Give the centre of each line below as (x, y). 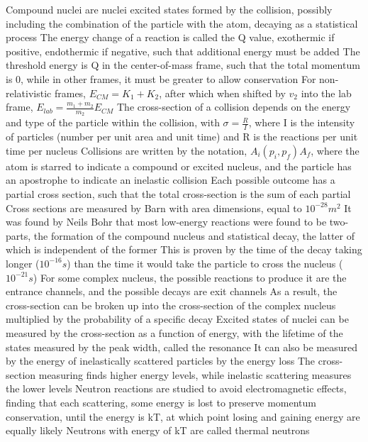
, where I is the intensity (302, 122)
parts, (18, 235)
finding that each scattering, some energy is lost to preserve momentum (161, 402)
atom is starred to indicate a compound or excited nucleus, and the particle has (179, 166)
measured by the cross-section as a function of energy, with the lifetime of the (174, 332)
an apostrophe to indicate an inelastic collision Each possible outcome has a (171, 180)
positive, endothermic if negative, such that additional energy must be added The (183, 51)
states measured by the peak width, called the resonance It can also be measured (182, 347)
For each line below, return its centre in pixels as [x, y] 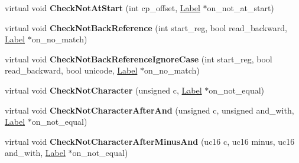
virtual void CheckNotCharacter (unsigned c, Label [103, 90]
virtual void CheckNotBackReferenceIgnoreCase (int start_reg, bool [139, 59]
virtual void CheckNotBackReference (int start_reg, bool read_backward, [146, 27]
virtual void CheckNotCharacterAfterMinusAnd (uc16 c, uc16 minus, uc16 [150, 141]
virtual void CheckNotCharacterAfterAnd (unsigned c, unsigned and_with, [149, 110]
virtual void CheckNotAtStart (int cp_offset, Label [103, 8]
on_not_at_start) [240, 8]
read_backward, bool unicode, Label [71, 70]
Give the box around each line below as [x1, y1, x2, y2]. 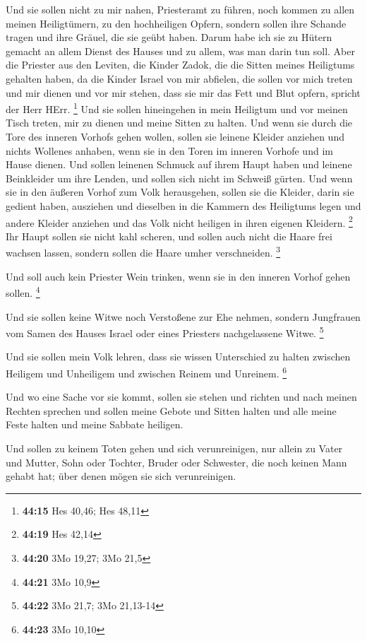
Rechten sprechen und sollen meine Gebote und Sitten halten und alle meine [6, 403, 337, 418]
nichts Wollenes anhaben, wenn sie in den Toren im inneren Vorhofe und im [6, 143, 333, 158]
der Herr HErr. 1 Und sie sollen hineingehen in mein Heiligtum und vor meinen [6, 100, 348, 116]
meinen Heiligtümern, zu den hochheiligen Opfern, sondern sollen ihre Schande [6, 16, 347, 30]
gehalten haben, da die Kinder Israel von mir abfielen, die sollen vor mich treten [6, 71, 353, 86]
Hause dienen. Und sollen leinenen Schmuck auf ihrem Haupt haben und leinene [6, 157, 352, 172]
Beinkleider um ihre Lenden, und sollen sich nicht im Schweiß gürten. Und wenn [6, 170, 353, 185]
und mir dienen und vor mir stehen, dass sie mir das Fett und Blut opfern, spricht [6, 85, 361, 100]
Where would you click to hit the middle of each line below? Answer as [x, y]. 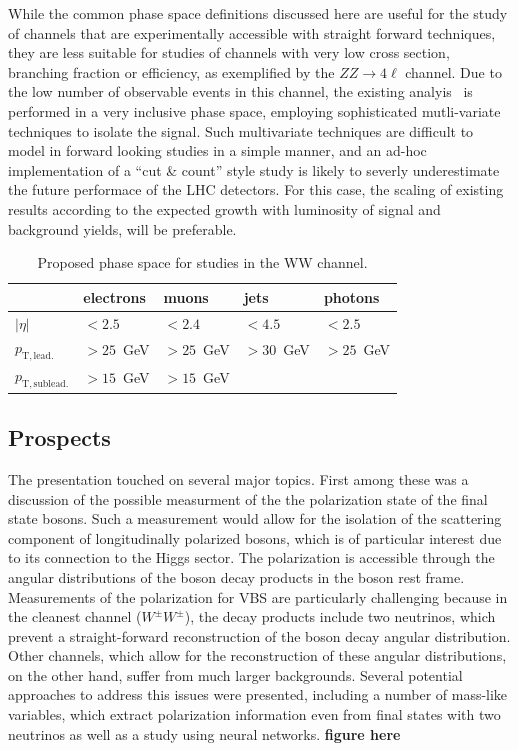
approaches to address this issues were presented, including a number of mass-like [258, 694]
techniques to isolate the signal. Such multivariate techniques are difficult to [241, 130]
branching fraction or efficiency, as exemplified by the [171, 71]
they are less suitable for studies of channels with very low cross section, [229, 52]
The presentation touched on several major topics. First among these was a [238, 478]
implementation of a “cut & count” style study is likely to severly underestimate [254, 169]
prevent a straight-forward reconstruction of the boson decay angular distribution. [259, 635]
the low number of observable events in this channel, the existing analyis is [240, 91]
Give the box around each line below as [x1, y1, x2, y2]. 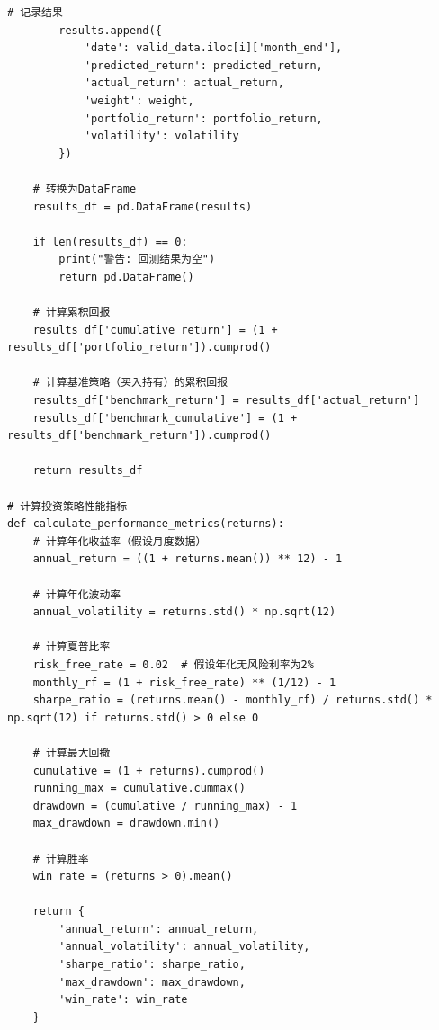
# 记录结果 [7, 6, 63, 19]
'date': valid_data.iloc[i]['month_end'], [84, 41, 343, 55]
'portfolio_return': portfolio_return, [84, 112, 323, 125]
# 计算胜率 [32, 852, 89, 865]
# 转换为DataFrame [32, 182, 137, 195]
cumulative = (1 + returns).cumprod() [32, 764, 265, 777]
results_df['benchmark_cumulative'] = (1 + [32, 411, 298, 425]
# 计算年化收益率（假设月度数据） [32, 534, 207, 548]
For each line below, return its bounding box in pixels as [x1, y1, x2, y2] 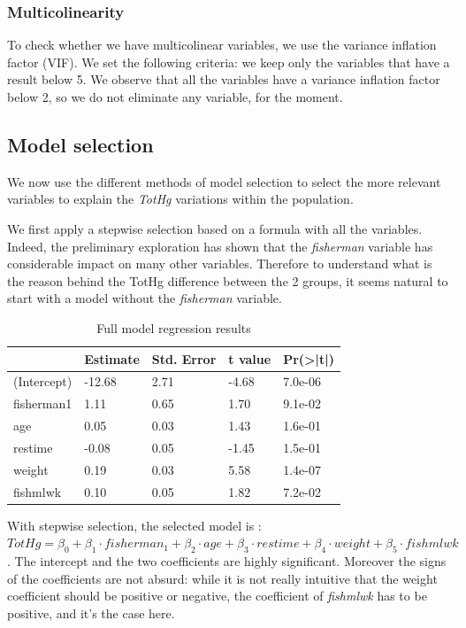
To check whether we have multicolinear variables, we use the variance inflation [7, 35, 437, 54]
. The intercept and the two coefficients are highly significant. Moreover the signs [7, 552, 447, 570]
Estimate [84, 349, 140, 368]
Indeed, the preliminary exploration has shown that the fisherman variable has [7, 236, 433, 255]
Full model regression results [96, 318, 251, 337]
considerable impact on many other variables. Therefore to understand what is [7, 254, 432, 273]
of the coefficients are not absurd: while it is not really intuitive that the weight [7, 569, 438, 587]
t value [228, 349, 271, 368]
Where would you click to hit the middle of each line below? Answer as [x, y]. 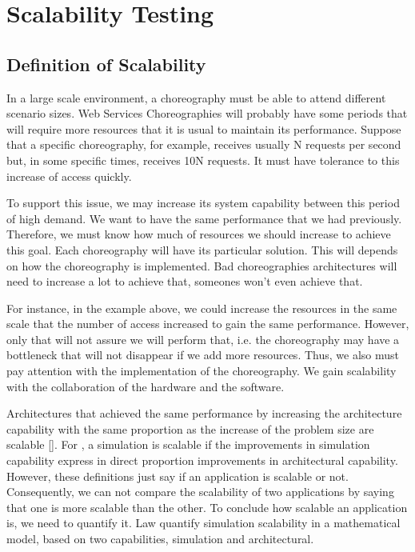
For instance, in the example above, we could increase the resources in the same [202, 308]
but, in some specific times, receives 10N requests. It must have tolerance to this [203, 160]
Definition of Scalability [106, 64]
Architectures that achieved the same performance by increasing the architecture [204, 413]
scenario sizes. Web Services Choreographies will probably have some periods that [207, 113]
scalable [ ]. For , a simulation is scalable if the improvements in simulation [188, 444]
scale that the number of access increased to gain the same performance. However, [208, 324]
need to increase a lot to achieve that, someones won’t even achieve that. [185, 281]
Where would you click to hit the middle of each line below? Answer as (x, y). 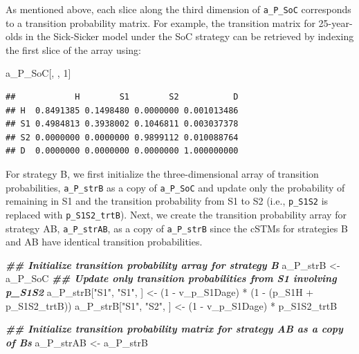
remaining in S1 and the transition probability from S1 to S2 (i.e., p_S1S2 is (167, 201)
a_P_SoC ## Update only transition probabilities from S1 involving (171, 278)
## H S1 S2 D (122, 97)
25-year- (335, 22)
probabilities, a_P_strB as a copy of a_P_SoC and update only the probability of (175, 187)
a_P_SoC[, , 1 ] (38, 73)
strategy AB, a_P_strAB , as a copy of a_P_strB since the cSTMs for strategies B (177, 228)
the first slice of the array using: (73, 49)
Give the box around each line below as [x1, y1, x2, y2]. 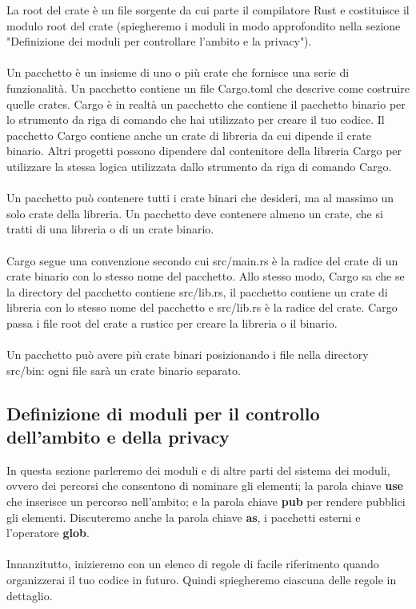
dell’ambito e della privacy [6, 424, 230, 449]
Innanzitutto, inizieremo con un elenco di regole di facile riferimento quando [6, 555, 379, 572]
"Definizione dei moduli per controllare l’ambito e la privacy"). [6, 33, 312, 50]
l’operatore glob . [6, 524, 90, 541]
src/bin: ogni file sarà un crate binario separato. [6, 361, 241, 378]
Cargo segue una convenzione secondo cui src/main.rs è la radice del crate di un [6, 252, 398, 269]
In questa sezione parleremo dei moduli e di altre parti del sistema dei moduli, [6, 461, 390, 478]
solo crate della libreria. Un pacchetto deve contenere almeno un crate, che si [6, 205, 383, 221]
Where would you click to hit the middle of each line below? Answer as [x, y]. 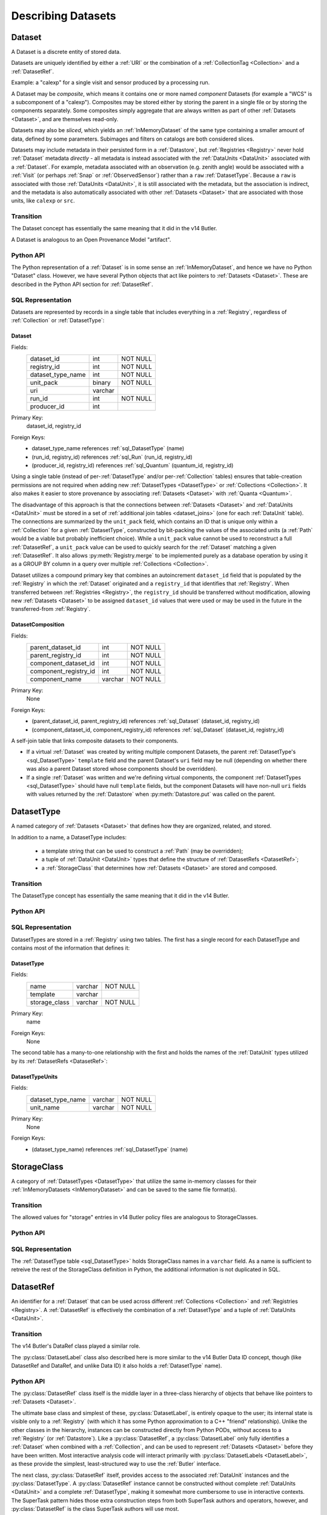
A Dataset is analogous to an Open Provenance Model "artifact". [91, 239]
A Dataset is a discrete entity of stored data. [66, 52]
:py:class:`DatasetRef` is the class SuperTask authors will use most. [95, 1509]
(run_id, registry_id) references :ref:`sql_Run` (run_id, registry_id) [112, 457]
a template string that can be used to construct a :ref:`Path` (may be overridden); [142, 851]
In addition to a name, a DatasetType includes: [69, 837]
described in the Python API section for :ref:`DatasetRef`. [82, 284]
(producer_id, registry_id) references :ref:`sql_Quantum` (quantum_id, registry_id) [133, 465]
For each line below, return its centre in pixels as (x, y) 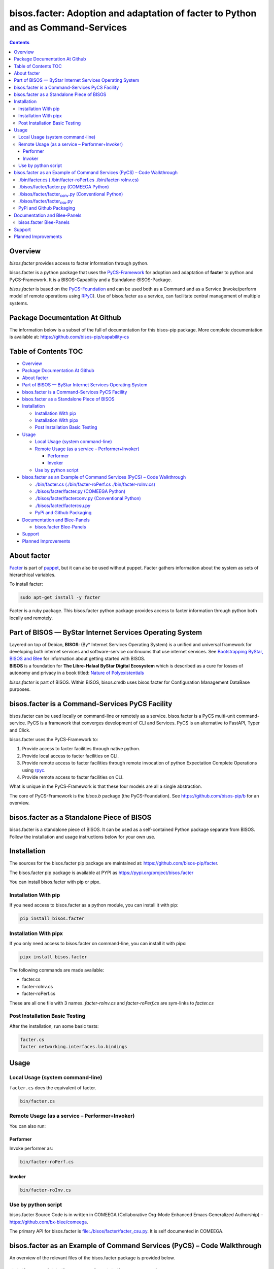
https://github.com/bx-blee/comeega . (49, 1222)
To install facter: (26, 584)
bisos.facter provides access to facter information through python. (79, 263)
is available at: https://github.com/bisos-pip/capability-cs (69, 337)
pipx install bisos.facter (54, 957)
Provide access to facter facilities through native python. (81, 749)
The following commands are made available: (57, 970)
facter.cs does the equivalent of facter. (53, 1088)
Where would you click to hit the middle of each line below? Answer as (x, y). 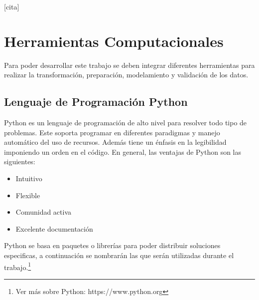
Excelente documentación (54, 228)
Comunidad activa (44, 212)
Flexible (28, 195)
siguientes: (20, 161)
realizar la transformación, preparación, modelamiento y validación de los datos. (126, 75)
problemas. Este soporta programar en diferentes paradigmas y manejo (112, 132)
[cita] (12, 6)
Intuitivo (29, 178)
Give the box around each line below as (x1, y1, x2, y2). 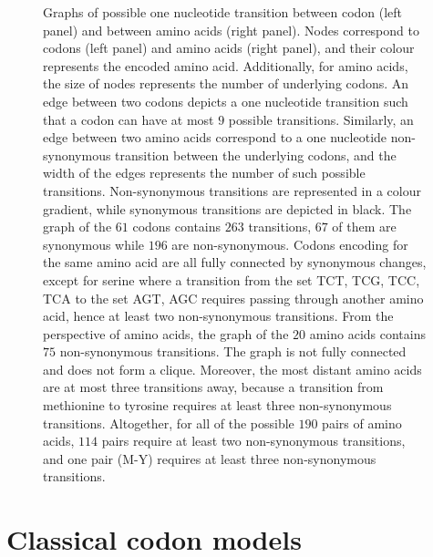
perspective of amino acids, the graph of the (43, 324, 289, 343)
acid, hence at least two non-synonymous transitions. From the (43, 306, 394, 325)
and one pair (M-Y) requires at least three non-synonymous (43, 449, 376, 468)
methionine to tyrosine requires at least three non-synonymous (43, 396, 392, 415)
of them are (332, 217, 397, 236)
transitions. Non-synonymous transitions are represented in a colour (43, 181, 421, 200)
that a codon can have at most (43, 109, 214, 129)
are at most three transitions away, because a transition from (43, 377, 384, 397)
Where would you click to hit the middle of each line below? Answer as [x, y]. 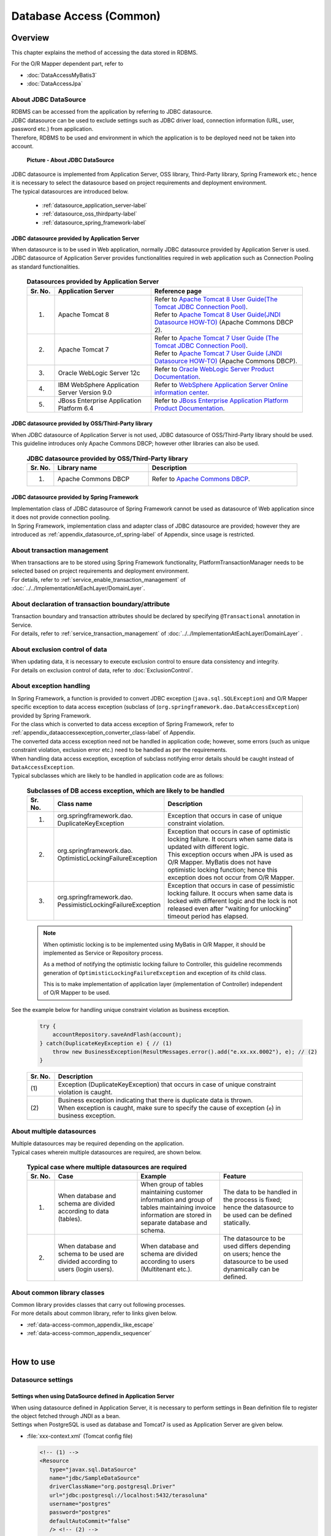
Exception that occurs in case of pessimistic [231, 886]
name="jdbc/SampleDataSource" [95, 1478]
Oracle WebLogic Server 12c [99, 373]
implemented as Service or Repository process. [103, 953]
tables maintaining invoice [178, 1207]
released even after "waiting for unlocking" [230, 909]
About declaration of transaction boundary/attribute [91, 604]
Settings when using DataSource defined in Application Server [93, 1396]
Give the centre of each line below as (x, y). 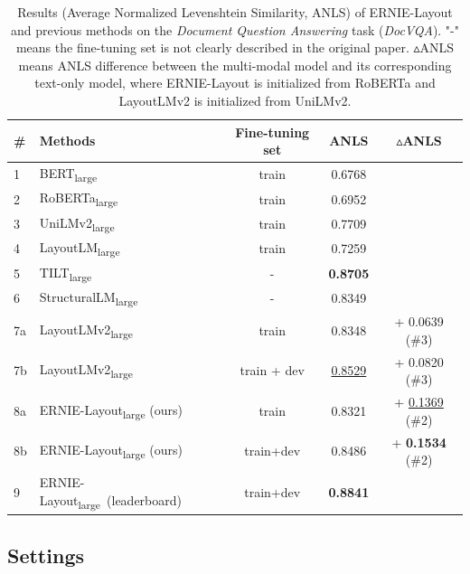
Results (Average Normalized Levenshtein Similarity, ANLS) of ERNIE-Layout (235, 12)
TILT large (66, 273)
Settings (46, 555)
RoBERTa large (79, 199)
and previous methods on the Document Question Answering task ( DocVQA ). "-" (235, 29)
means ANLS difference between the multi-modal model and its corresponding (235, 65)
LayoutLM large (80, 248)
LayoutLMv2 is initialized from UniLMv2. (235, 100)
◇ ◇ ◇
Work to complete
The answer must be every line from the records above that contains "Settings".

Task result
Settings when using DataSource defined in Application Server [93, 1396]
Settings (46, 555)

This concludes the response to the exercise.